Öncelikle devam filminin, akışı ağır bulunan ilk filmden daha sürükleyici, daha aksiyonlu ve daha akıcı bir seyirlik olduğunu söyleyerek söze başlayalım. Cameo’yu ve havuç pek seven Peter Jackson, Hobbit üçlemesinin ikinci filminde büyük bir gişe hitinden beklenecek ve Tolkine-LOTR hayranları dışındaki seyirciye de kendisini seyrettirecek tüm elemanları kullanıyor zannımca.
Erkek karakterlerin hüküm sürdüğü Orta Dünya evrenine savaşçı bir dişi Orman Elf’ini hiç yoktan dahil etmek, üstelik bu dişiyi iki ayrı ırka mensup erkeğin ilgisi arasında bırakmak, şaşkın büyücülerin, baştan çıkartıcı yüzüklerin, iğrenç ork’ların cirit attığı bir öyküde şüphesiz ki dengeleyici ve Orta Dünya fantasyasını günümüze yaklaştıran bir adım. “Kitapta yok, filmde ne gerek vardı!” argümanına sinema sanatının kendisine has dinamikleri olduğunu da yeniden anımsatmak lazım.

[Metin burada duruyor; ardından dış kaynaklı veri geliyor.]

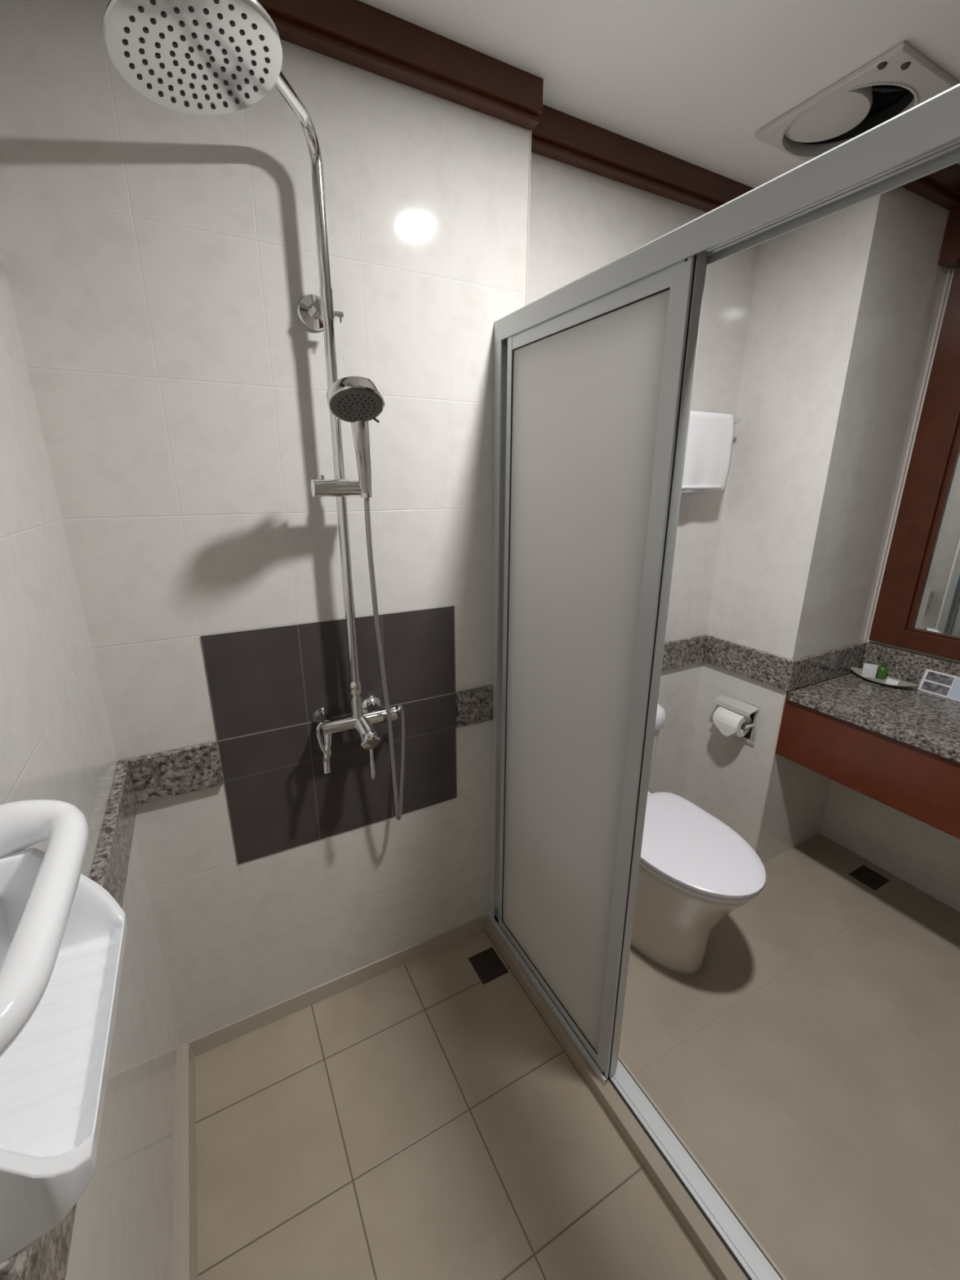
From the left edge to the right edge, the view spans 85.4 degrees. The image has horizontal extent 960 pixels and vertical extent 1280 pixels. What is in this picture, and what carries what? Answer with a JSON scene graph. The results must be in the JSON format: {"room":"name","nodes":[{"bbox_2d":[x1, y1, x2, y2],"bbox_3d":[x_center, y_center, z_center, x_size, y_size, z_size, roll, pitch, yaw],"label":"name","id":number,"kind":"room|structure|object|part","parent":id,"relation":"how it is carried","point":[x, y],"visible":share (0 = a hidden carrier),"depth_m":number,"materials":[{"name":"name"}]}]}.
{"room":"bathroom","nodes":[
{"label":"bathroom","id":0,"kind":"room"},
{"bbox_2d":[0,247,182,1279],"bbox_3d":[-0.327,0.310,0.150,0.100,2.315,2.050,-9,19,-27],"label":"wall","id":1,"kind":"structure","parent":0,"point":[56,742],"depth_m":0.80,"materials":[{"name":"tile"}]},
{"bbox_2d":[0,799,127,1263],"bbox_3d":[-0.344,0.259,0.392,0.102,0.170,0.308,-9,19,-27],"label":"soap dish","id":2,"kind":"object","parent":1,"relation":"attached to","point":[63,935],"visible":1,"depth_m":0.38,"materials":[{"name":"white ceramic"}]},
{"bbox_3d":[-0.383,0.264,0.379,0.020,0.168,0.288,-9,19,-27],"label":"plate","id":3,"kind":"part","parent":2,"relation":"part of","materials":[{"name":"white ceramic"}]},
{"bbox_2d":[0,759,137,1279],"bbox_3d":[-0.274,0.572,0.261,0.020,0.105,2.050,-9,19,-27],"label":"trim","id":4,"kind":"structure","parent":1,"relation":"attached to","point":[46,1258],"depth_m":0.82,"materials":[{"name":"stone"}]},
{"bbox_2d":[179,1042,198,1279],"bbox_3d":[-0.275,1.333,0.495,0.022,0.056,2.049,-9,19,-27],"label":"baseboard","id":5,"kind":"structure","parent":1,"relation":"attached to","point":[188,1267],"depth_m":1.11,"materials":[{"name":"beige tile"}]},
{"bbox_2d":[0,0,529,1043],"bbox_3d":[-0.397,-0.039,1.280,1.096,2.315,0.100,-9,19,-27],"label":"wall","id":6,"kind":"structure","parent":0,"point":[159,260],"depth_m":1.08,"materials":[{"name":"tile"}]},
{"bbox_2d":[128,741,224,804],"bbox_3d":[-0.671,0.294,1.160,0.170,0.105,0.016,-9,19,-27],"label":"trim","id":7,"kind":"structure","parent":6,"relation":"attached to","point":[163,775],"depth_m":1.15,"materials":[{"name":"stone"}]},
{"bbox_2d":[102,0,397,778],"bbox_3d":[-0.329,-0.247,0.956,0.203,1.309,0.547,2,17,5],"label":"shower column","id":8,"kind":"structure","parent":6,"relation":"attached to","point":[197,57],"depth_m":0.67,"materials":[{"name":"silver metal"}]},
{"bbox_3d":[-0.373,0.231,1.228,0.022,0.081,0.026,-3,17,-10],"label":"diverter handle","id":9,"kind":"part","parent":8,"relation":"part of","materials":[{"name":"silver metal"}]},
{"bbox_3d":[-0.364,0.265,1.244,0.022,0.095,0.051,-1,17,-3],"label":"spout","id":10,"kind":"part","parent":8,"relation":"part of","materials":[{"name":"silver metal"}]},
{"bbox_2d":[326,376,404,820],"bbox_3d":[-0.233,0.014,1.161,0.101,1.049,0.267,-2,17,-6],"label":"shower","id":11,"kind":"object","parent":8,"relation":"attached to","point":[356,400],"visible":1,"depth_m":1.02,"materials":[{"name":"silver metal"}]},
{"bbox_3d":[-0.233,-0.373,1.039,0.035,0.176,0.127,-2,17,-7],"label":"handle","id":12,"kind":"part","parent":11,"relation":"part of","materials":[{"name":"silver metal"}]},
{"bbox_3d":[-0.264,0.241,1.249,0.049,0.050,0.041,-9,19,-27],"label":"mixer knob","id":13,"kind":"part","parent":8,"relation":"part of","materials":[{"name":"silver metal"}]},
{"bbox_3d":[-0.261,0.300,1.260,0.013,0.084,0.017,-9,19,-27],"label":"lever","id":14,"kind":"part","parent":8,"relation":"part of","materials":[{"name":"silver metal"}]},
{"bbox_2d":[200,605,457,864],"bbox_3d":[-0.334,0.232,1.338,0.602,0.590,0.002,-9,19,-27],"label":"tile panel","id":15,"kind":"object","parent":6,"relation":"attached to","point":[267,686],"depth_m":1.31,"materials":[{"name":"tile"}]},
{"bbox_2d":[187,915,484,1056],"bbox_3d":[-0.377,1.010,1.552,0.889,0.050,0.008,-9,19,-27],"label":"baseboard","id":16,"kind":"structure","parent":6,"relation":"attached to","point":[202,1044],"depth_m":1.52,"materials":[{"name":"beige tile"}]},
{"bbox_2d":[257,0,543,130],"bbox_3d":[-0.295,-1.103,0.922,0.953,0.069,0.045,-9,19,-27],"label":"trim","id":17,"kind":"structure","parent":6,"relation":"attached to","point":[357,33],"depth_m":0.99,"materials":[{"name":"red wood"}]},
{"bbox_2d":[455,685,493,728],"bbox_3d":[-0.016,0.191,1.498,0.114,0.105,0.014,-9,19,-27],"label":"trim","id":18,"kind":"structure","parent":6,"relation":"attached to","point":[473,706],"depth_m":1.49,"materials":[{"name":"stone"}]},
{"bbox_2d":[525,129,531,305],"bbox_3d":[0.110,-0.099,1.488,0.004,2.210,0.006,-9,19,-27],"label":"trim","id":19,"kind":"structure","parent":6,"relation":"attached to","point":[530,145],"depth_m":1.21,"materials":[{"name":"beige"}]},
{"bbox_2d":[195,928,717,1279],"bbox_3d":[0.106,1.324,0.708,0.889,0.050,2.050,-9,19,-27],"label":"floor","id":20,"kind":"structure","parent":0,"point":[421,1118],"depth_m":1.17,"materials":[{"name":"tile"}]},
{"bbox_2d":[467,946,508,984],"bbox_3d":[0.025,1.014,1.623,0.088,0.002,0.100,-9,19,-27],"label":"floor drain","id":21,"kind":"object","parent":20,"relation":"on","point":[486,964],"visible":1,"depth_m":1.62,"materials":[{"name":"brown metal"}]},
{"bbox_2d":[484,916,747,1279],"bbox_3d":[0.514,1.243,0.912,0.036,0.086,2.050,-9,19,-27],"label":"shower curb","id":22,"kind":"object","parent":20,"relation":"on","point":[714,1253],"depth_m":1.16,"materials":[{"name":"tile"}]},
{"bbox_2d":[527,151,759,798],"bbox_3d":[0.455,-0.193,1.789,0.908,2.315,0.100,-9,19,-27],"label":"wall","id":23,"kind":"structure","parent":0,"point":[582,221],"depth_m":1.64,"materials":[{"name":"paint"}]},
{"bbox_2d":[531,104,753,212],"bbox_3d":[0.493,-1.248,1.398,0.906,0.069,0.045,-9,19,-27],"label":"trim","id":24,"kind":"structure","parent":23,"relation":"attached to","point":[558,135],"depth_m":1.32,"materials":[{"name":"red wood"}]},
{"bbox_2d":[661,634,708,671],"bbox_3d":[0.482,0.092,1.824,0.908,0.105,0.015,-9,19,-27],"label":"trim","id":25,"kind":"structure","parent":23,"relation":"attached to","point":[685,651],"depth_m":1.96,"materials":[{"name":"stone"}]},
{"bbox_2d":[734,417,741,424],"bbox_3d":[0.654,-0.699,1.641,0.440,0.044,0.073,-9,19,-27],"label":"towel rail","id":26,"kind":"object","parent":23,"relation":"attached to","point":[737,420],"visible":0.11,"depth_m":1.70,"materials":[{"name":"silver metal"}]},
{"bbox_2d":[680,410,734,495],"bbox_3d":[0.672,-0.588,1.648,0.328,0.252,0.044,-9,19,-27],"label":"hand towel","id":27,"kind":"object","parent":26,"relation":"hanging from","point":[710,437],"visible":0.62,"depth_m":1.66,"materials":[{"name":"white fabric"}]},
{"bbox_2d":[358,0,959,188],"bbox_3d":[0.736,-0.992,0.384,2.542,0.040,2.315,-9,19,-27],"label":"ceiling","id":28,"kind":"structure","parent":0,"point":[694,82],"depth_m":1.03,"materials":[{"name":"white paint"}]},
{"bbox_2d":[754,41,959,161],"bbox_3d":[0.872,-1.292,1.191,0.315,0.180,0.328,-9,19,-27],"label":"fan","id":29,"kind":"object","parent":28,"relation":"attached to","point":[901,78],"visible":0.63,"depth_m":1.19,"materials":[{"name":"white plastic"}]},
{"bbox_3d":[0.927,-1.281,1.210,0.078,0.031,0.060,-1,17,-5],"label":"blade","id":30,"kind":"part","parent":29,"relation":"part of","materials":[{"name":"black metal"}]},
{"bbox_2d":[618,833,959,1279],"bbox_3d":[1.139,1.135,1.268,1.417,0.085,2.115,-9,19,-27],"label":"floor","id":31,"kind":"structure","parent":0,"point":[810,1064],"depth_m":1.32,"materials":[{"name":"tile"}]},
{"bbox_2d":[631,703,765,973],"bbox_3d":[0.559,0.610,1.637,0.366,0.699,0.664,-9,19,-27],"label":"toilet","id":32,"kind":"object","parent":31,"relation":"on","point":[695,870],"visible":0.4,"depth_m":1.50,"materials":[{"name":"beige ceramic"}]},
{"bbox_3d":[0.444,0.439,1.808,0.340,0.315,0.179,-9,19,-27],"label":"tank","id":33,"kind":"part","parent":32,"relation":"part of","materials":[{"name":"beige ceramic"}]},
{"bbox_3d":[0.447,0.255,1.746,0.366,0.084,0.189,-9,19,-27],"label":"tank lid","id":34,"kind":"part","parent":32,"relation":"part of","materials":[{"name":"white ceramic"}]},
{"bbox_3d":[0.585,0.785,1.638,0.332,0.364,0.516,-9,19,-27],"label":"bowl","id":35,"kind":"part","parent":32,"relation":"part of","materials":[{"name":"beige ceramic"}]},
{"bbox_3d":[0.609,0.595,1.535,0.342,0.020,0.453,-9,19,-27],"label":"seat lid","id":36,"kind":"part","parent":32,"relation":"part of","materials":[{"name":"white plastic"}]},
{"bbox_2d":[488,83,959,1279],"bbox_3d":[0.548,0.350,0.655,0.080,1.774,2.050,-9,19,-27],"label":"screen frame","id":37,"kind":"object","parent":31,"relation":"on","point":[923,140],"visible":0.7,"depth_m":0.84,"materials":[{"name":"silver metal"}]},
{"bbox_2d":[498,251,706,1079],"bbox_3d":[0.199,0.180,1.245,0.032,1.729,0.525,-9,19,-27],"label":"shower panel","id":38,"kind":"object","parent":37,"relation":"on","point":[599,390],"visible":0.96,"depth_m":1.12,"materials":[{"name":"grey glass"}]},
{"bbox_2d":[616,256,707,1067],"bbox_3d":[0.220,0.176,1.255,0.012,1.728,0.506,-9,19,-27],"label":"shower panel","id":39,"kind":"object","parent":37,"relation":"on","point":[706,256],"visible":0.08,"depth_m":0.95,"materials":[{"name":"silver metal"}]},
{"bbox_3d":[0.541,-0.474,0.396,0.052,0.046,2.050,-9,19,-27],"label":"header rail","id":40,"kind":"part","parent":37,"relation":"part of","materials":[{"name":"silver metal"}]},
{"bbox_2d":[848,865,889,890],"bbox_3d":[1.449,0.884,1.938,0.100,0.002,0.090,-9,19,-27],"label":"floor drain","id":41,"kind":"object","parent":31,"relation":"on","point":[864,874],"visible":1,"depth_m":1.94,"materials":[{"name":"brown metal"}]},
{"bbox_2d":[684,186,949,863],"bbox_3d":[1.173,-0.248,1.973,0.538,2.315,0.441,-9,19,-27],"label":"wall","id":42,"kind":"structure","parent":0,"point":[846,303],"depth_m":1.67,"materials":[{"name":"paint"}]},
{"bbox_2d":[712,690,760,746],"bbox_3d":[0.941,0.295,1.932,0.058,0.160,0.158,-9,19,-27],"label":"toilet paper holder","id":43,"kind":"object","parent":42,"relation":"attached to","point":[745,708],"visible":0.69,"depth_m":1.90,"materials":[{"name":"silver metal"}]},
{"bbox_2d":[712,706,751,737],"bbox_3d":[0.927,0.299,1.919,0.088,0.086,0.102,-9,19,-27],"label":"toilet roll","id":44,"kind":"object","parent":43,"relation":"in","point":[728,722],"visible":0.91,"depth_m":1.89,"materials":[{"name":"white paper"}]},
{"bbox_2d":[712,693,759,717],"bbox_3d":[0.939,0.241,1.914,0.054,0.026,0.150,-9,19,-27],"label":"hood","id":45,"kind":"object","parent":43,"relation":"attached to","point":[745,708],"depth_m":1.90,"materials":[{"name":"silver metal"}]},
{"bbox_3d":[0.965,0.291,1.944,0.002,0.124,0.122,-9,19,-27],"label":"plate","id":46,"kind":"part","parent":43,"relation":"part of","materials":[{"name":"black"}]},
{"bbox_3d":[0.972,0.310,1.877,0.048,0.014,0.014,-9,19,-27],"label":"arm","id":47,"kind":"part","parent":43,"relation":"part of","materials":[{"name":"silver metal"}]},
{"bbox_2d":[703,635,796,691],"bbox_3d":[0.960,0.077,1.876,0.015,0.105,0.341,-9,19,-27],"label":"trim","id":48,"kind":"structure","parent":42,"relation":"attached to","point":[776,671],"depth_m":1.85,"materials":[{"name":"stone"}]},
{"bbox_2d":[755,690,787,853],"bbox_3d":[1.039,0.519,1.873,0.005,0.737,0.006,-9,19,-27],"label":"trim","id":49,"kind":"structure","parent":42,"relation":"attached to","point":[785,691],"depth_m":1.86,"materials":[{"name":"beige"}]},
{"bbox_2d":[791,642,866,690],"bbox_3d":[1.236,0.088,1.842,0.438,0.105,0.015,-9,19,-27],"label":"trim","id":50,"kind":"structure","parent":42,"relation":"attached to","point":[823,666],"depth_m":1.82,"materials":[{"name":"stone"}]},
{"bbox_2d":[862,268,952,642],"bbox_3d":[1.424,-0.558,1.751,0.010,1.185,0.007,-9,19,-27],"label":"trim","id":51,"kind":"structure","parent":42,"relation":"attached to","point":[949,270],"depth_m":1.72,"materials":[{"name":"beige"}]},
{"bbox_2d":[901,163,959,210],"bbox_3d":[1.211,-1.246,1.397,0.358,0.069,0.045,-9,19,-27],"label":"trim","id":52,"kind":"structure","parent":42,"relation":"attached to","point":[941,187],"depth_m":1.41,"materials":[{"name":"red wood"}]},
{"bbox_2d":[820,267,959,911],"bbox_3d":[1.890,0.010,1.140,0.100,2.315,1.774,-9,19,-27],"label":"wall","id":53,"kind":"structure","parent":0,"point":[926,857],"depth_m":1.91,"materials":[{"name":"tile"}]},
{"bbox_2d":[775,642,959,839],"bbox_3d":[1.646,0.432,1.133,0.451,0.351,1.772,-9,19,-27],"label":"countertop","id":54,"kind":"structure","parent":53,"relation":"attached to","point":[898,748],"depth_m":1.60,"materials":[{"name":"stone"}]},
{"bbox_2d":[850,666,917,687],"bbox_3d":[1.410,0.137,1.825,0.092,0.023,0.208,-9,19,-27],"label":"dish","id":55,"kind":"object","parent":54,"relation":"on","point":[858,671],"visible":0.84,"depth_m":1.82,"materials":[{"name":"grey"}]},
{"bbox_2d":[861,662,878,678],"bbox_3d":[1.384,0.109,1.849,0.041,0.049,0.014,10,20,28],"label":"soap box","id":56,"kind":"object","parent":55,"relation":"in","point":[868,670],"visible":0.94,"depth_m":1.84,"materials":[{"name":"white"}]},
{"bbox_2d":[875,662,888,679],"bbox_3d":[1.427,0.106,1.844,0.031,0.057,0.031,-9,19,-27],"label":"shampoo bottle","id":57,"kind":"object","parent":55,"relation":"in","point":[882,672],"visible":0.98,"depth_m":1.84,"materials":[{"name":"green plastic"}]},
{"bbox_2d":[884,678,901,685],"bbox_3d":[1.424,0.144,1.793,0.026,0.016,0.035,-9,19,-27],"label":"sachet","id":58,"kind":"object","parent":55,"relation":"in","point":[892,682],"visible":1,"depth_m":1.79,"materials":[{"name":"white"}]},
{"bbox_2d":[917,668,959,702],"bbox_3d":[1.525,0.150,1.702,0.028,0.071,0.133,-9,19,-27],"label":"stand","id":59,"kind":"object","parent":54,"relation":"on","point":[947,686],"visible":1,"depth_m":1.71,"materials":[{"name":"white plastic"}]},
{"bbox_2d":[920,680,950,695],"bbox_3d":[1.508,0.160,1.723,0.010,0.027,0.070,-9,19,-27],"label":"photo","id":60,"kind":"object","parent":59,"relation":"attached to","point":[935,687],"depth_m":1.72},
{"bbox_2d":[924,671,954,685],"bbox_3d":[1.518,0.127,1.719,0.010,0.027,0.070,-9,19,-27],"label":"photo","id":61,"kind":"object","parent":59,"relation":"attached to","point":[931,677],"depth_m":1.72},
{"bbox_2d":[861,642,959,686],"bbox_3d":[1.840,0.289,1.188,0.018,0.109,1.756,-9,19,-27],"label":"backsplash","id":62,"kind":"structure","parent":53,"relation":"attached to","point":[901,664],"depth_m":1.81,"materials":[{"name":"stone"}]},
{"bbox_2d":[868,266,959,661],"bbox_3d":[1.816,-0.343,1.034,0.028,1.159,1.650,-9,19,-27],"label":"wall mirror","id":63,"kind":"object","parent":53,"relation":"attached to","point":[917,608],"visible":1,"depth_m":1.69,"materials":[{"name":"red wood"}]},
{"bbox_3d":[1.822,-0.343,1.037,0.015,1.035,1.450,-9,19,-27],"label":"moulding","id":64,"kind":"part","parent":63,"relation":"part of","materials":[{"name":"red wood"}]},
{"bbox_3d":[1.826,-0.344,1.039,0.005,1.043,1.442,-9,19,-27],"label":"glass","id":65,"kind":"part","parent":63,"relation":"part of","materials":[{"name":"white mirror"}]},
{"bbox_2d":[937,206,959,268],"bbox_3d":[1.813,-0.987,0.788,0.080,0.203,1.773,-9,19,-27],"label":"trim","id":66,"kind":"structure","parent":53,"relation":"attached to","point":[949,256],"depth_m":1.51,"materials":[{"name":"red wood"}]}
]}

Tolkein ve Jackson evrenlerinin en göze çarpan unsurlarından biri de yol haritasına ait her lokasyonda karşımıza yeni bir macera çıkması. Yalnız Dağ’a giderken ekibin geçtiği her kulvar, Kuytu Orman, Elf Krallığı, Göl Kasabası’nın hiçbir sekansı boş geçmiyor, dahası nehirdeki fıçı yolculuğu gibi görsel bir şölene de dönüşüyor.
Filmden fazla sürprizbozan detay vermeden Türkçe çevirinin de başarılı olduğunu özellikle Göl Kasabası ile ilk tanıştığımız sekanslarda kulağımıza çalınan “çapulcu, ayak takımı, iktidarımı sorgulamak” gibi yerelleştirmelerin de ayrı bir takdiri hak ettiğini düşünüyorum. Anlayan anladı!
Son olarak Orta Dünya’ya ait asırlık bir ejderhanın pürüzsüz, net bir İngilizcesi konuşması kulağımı tırmaladı demeden geçemeyeceğim. Tolkien’in Hobbit kitabındaki orijinal İngilizcesini şuan bilememekle beraber, Smaug’a Orta Çağı’n Shakespearean İngilizcesi daha çok yakışırdı demek isterim.
Özetle karşımızda 1 sene beklediğimize değen bir yapım var, aksiyonu, aşkı, macerası, kovalamacası, hesaplaşması, hatta öyküyü bilmeyenler için ters köşesiyle Hobbit: Smaug'un Çorak Toprakları kendisinden bekleneni veren bir yapım.